======== Information given ========

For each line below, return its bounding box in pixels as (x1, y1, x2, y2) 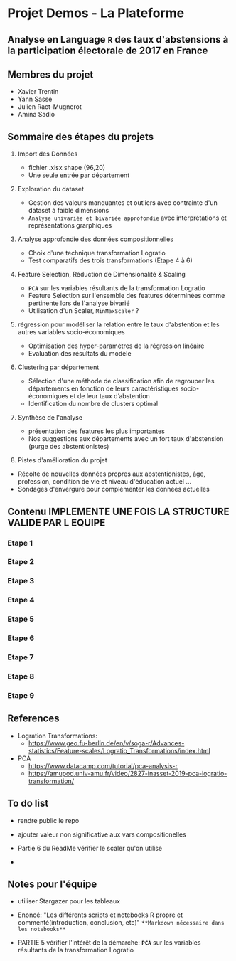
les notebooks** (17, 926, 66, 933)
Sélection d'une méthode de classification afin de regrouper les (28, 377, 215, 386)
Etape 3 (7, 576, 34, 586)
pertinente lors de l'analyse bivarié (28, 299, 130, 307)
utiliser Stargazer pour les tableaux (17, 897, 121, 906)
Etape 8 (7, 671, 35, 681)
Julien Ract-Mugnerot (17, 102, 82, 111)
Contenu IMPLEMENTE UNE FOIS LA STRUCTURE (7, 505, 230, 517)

========
======== Information given ========

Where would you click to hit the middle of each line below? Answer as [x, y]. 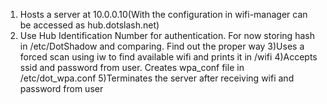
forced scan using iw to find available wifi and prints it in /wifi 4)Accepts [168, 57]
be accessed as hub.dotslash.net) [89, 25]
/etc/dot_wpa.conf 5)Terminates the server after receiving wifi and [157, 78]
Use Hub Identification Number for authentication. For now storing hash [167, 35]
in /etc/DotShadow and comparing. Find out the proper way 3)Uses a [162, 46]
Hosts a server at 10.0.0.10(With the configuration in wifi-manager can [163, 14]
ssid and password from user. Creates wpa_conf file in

========

> Goal of the exercise: Each line of the entries where the string "server" occurs should be shown.

> Response below:
/etc/dot_wpa.conf 5)Terminates the server after receiving wifi and [157, 78]
Hosts a server at 10.0.0.10(With the configuration in wifi-manager can [163, 14]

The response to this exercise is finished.